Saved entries
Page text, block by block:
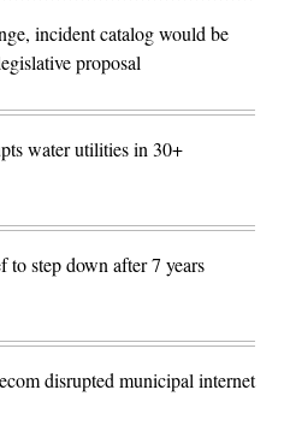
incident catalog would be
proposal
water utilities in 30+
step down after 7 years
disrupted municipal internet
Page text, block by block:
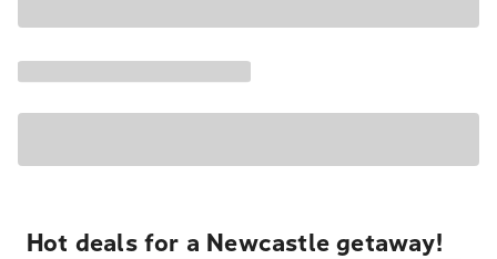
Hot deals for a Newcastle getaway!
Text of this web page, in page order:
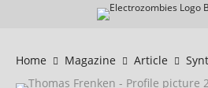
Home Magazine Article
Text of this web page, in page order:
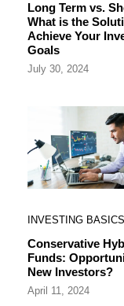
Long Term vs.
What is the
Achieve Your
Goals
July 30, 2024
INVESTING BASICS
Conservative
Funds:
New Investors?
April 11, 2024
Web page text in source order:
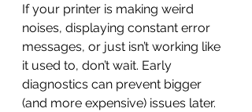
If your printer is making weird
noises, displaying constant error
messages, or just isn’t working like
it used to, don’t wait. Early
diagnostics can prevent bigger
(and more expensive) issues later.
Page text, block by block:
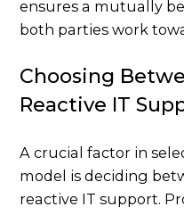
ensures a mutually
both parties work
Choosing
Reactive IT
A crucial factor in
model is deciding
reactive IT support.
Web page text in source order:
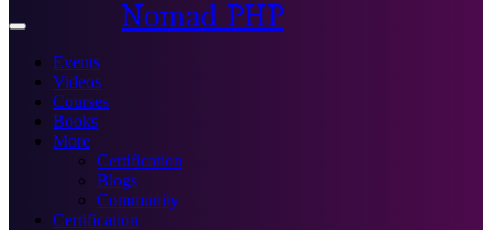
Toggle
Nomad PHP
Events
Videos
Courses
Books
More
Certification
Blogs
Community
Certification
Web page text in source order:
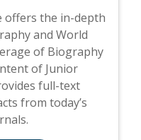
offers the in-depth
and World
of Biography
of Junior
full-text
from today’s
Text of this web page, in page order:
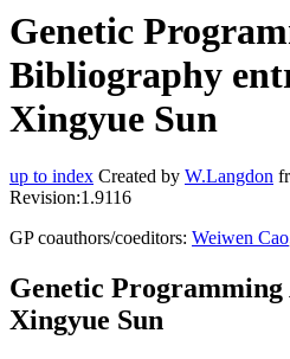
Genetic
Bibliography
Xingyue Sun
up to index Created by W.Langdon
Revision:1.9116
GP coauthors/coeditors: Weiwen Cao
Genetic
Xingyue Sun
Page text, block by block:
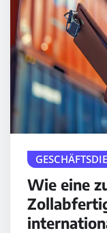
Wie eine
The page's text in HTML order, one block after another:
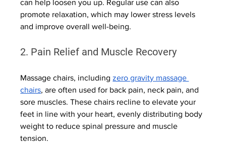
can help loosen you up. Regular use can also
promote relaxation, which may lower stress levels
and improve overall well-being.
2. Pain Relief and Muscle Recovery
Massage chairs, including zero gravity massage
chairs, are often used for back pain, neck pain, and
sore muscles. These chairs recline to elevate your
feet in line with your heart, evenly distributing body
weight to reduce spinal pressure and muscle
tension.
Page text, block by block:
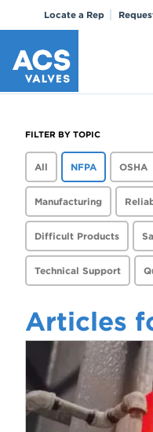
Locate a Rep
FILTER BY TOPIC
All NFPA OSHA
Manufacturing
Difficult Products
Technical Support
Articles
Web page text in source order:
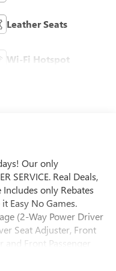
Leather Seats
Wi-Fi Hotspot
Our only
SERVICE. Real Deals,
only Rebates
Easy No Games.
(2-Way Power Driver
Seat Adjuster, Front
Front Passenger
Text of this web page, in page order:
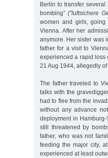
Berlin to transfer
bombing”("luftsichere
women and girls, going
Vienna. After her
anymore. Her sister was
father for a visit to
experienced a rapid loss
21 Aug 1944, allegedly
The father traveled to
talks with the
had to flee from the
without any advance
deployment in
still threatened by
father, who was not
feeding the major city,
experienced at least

#### Work instructions:
Write out all the records again, exactly, minus any pictures.

#### Answer to the exercise:
Page text, block by block:
incident catalog would be
proposal
water utilities in 30+
step down after 7 years
disrupted municipal internet
Page text, block by block:
Hot deals for a Newcastle getaway!
Text of this web page, in page order:
Home Magazine Article
Text of this web page, in page order:
Long Term vs.
What is the
Achieve Your
Goals
July 30, 2024
INVESTING BASICS
Conservative
Funds:
New Investors?
April 11, 2024
Web page text in source order:
If your printer is making weird
noises, displaying constant error
messages, or just isn’t working like
it used to, don’t wait. Early
diagnostics can prevent bigger
(and more expensive) issues later.
Page text, block by block:
ensures a mutually
both parties work
Choosing
Reactive IT
A crucial factor in
model is deciding
reactive IT support.
Web page text in source order:
Toggle
Nomad PHP
Events
Videos
Courses
Books
More
Certification
Blogs
Community
Certification
Web page text in source order:
offers the in-depth
and World
of Biography
of Junior
full-text
from today’s
Text of this web page, in page order:
Genetic
Bibliography
Xingyue Sun
up to index Created by W.Langdon
Revision:1.9116
GP coauthors/coeditors: Weiwen Cao
Genetic
Xingyue Sun
Page text, block by block:
Wie eine
The page's text in HTML order, one block after another:
can help loosen you up. Regular use can also
promote relaxation, which may lower stress levels
and improve overall well-being.
2. Pain Relief and Muscle Recovery
Massage chairs, including zero gravity massage
chairs, are often used for back pain, neck pain, and
sore muscles. These chairs recline to elevate your
feet in line with your heart, evenly distributing body
weight to reduce spinal pressure and muscle
tension.
Page text, block by block:
Locate a Rep
FILTER BY TOPIC
All NFPA OSHA
Manufacturing
Difficult Products
Technical Support
Articles
Web page text in source order:
Leather Seats
Wi-Fi Hotspot
Our only
SERVICE. Real Deals,
only Rebates
Easy No Games.
(2-Way Power Driver
Seat Adjuster, Front
Front Passenger
Text of this web page, in page order:
Berlin to transfer
bombing”("luftsichere
women and girls, going
Vienna. After her
anymore. Her sister was
father for a visit to
experienced a rapid loss
21 Aug 1944, allegedly
The father traveled to
talks with the
had to flee from the
without any advance
deployment in
still threatened by
father, who was not
feeding the major city,
experienced at least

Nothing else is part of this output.